IV. Whether the Circuit Court Properly Denied Lori's Request to Continue the
January 2016 Contempt Hearing
¶21 Lori argues that the circuit court "purposely" delayed its response to her request to continue the January 2016 contempt hearing so that she would be unrepresented at that hearing. Lori's argument is baseless.
¶22 The guardian ad litem filed a motion to enforce physical placement on December 22, 2015, and an amended motion on January 6, 2016. Both motions indicated that they would be heard on January 15, 2016. On January 7, 2016, Lori faxed a letter to the circuit court stating that she had applied with "a low cost legal service" to obtain an attorney for the hearing and asked that the hearing be continued to later in January or early February to allow her the necessary time to obtain an attorney to represent her at the hearing.
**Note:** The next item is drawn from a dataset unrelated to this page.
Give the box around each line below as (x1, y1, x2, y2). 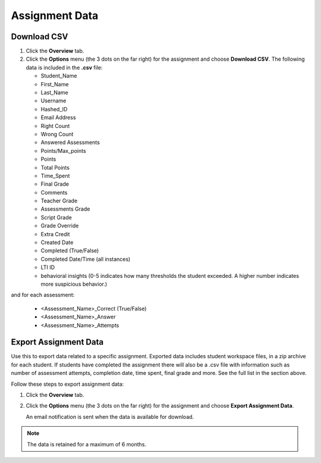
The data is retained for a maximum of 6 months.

In a letter dated January 13, 2016, the court denied Lori's request, stating, "We can take up at that time whether the matter will be continued. If you do not have an attorney at that time please bring documentary proof that you are attempting to obtain counsel."
¶23 Lori asserts that she did not receive the circuit court's letter until after the January 15, 2016 hearing, and that the circuit court did not reference her request for a continuance. However, it was Lori's burden to raise her request at the hearing, not the court's. The decision to deny or grant a continuance lies within the discretion of the circuit court. Allen v. Allen , 78 Wis. 2d 263, 274-75, 254 N.W.2d 244 (1977). It is axiomatic that the court must be asked to exercise its discretion. Shoreline Park Preservation , Inc. v. Wisconsin Department of Administration , 195 Wis. 2d 750, 773 & n.11, 537 N.W.2d 388 (Ct. App. 1995). The transcript of the January 15 hearing shows that Lori did not mention her request that the hearing be continued; or her January 7 letter, and that she had not yet received a response to the letter; or her efforts to obtain an attorney. Lori cannot fault the court for failing to address an issue that she did not raise at the hearing. More seriously, Lori provides absolutely no support for her suggestion that the circuit court acted to prevent her from obtaining representation.
¶24 In sum, there is no basis for Lori's argument that the circuit court denied her request for a continuance so that she would be unrepresented by counsel.
CONCLUSION
¶25 For the reasons set forth above, I affirm.
By the Court.—Order affirmed.
This opinion will not be published. See WIS. STAT. RULE 809.23(1)(b)4.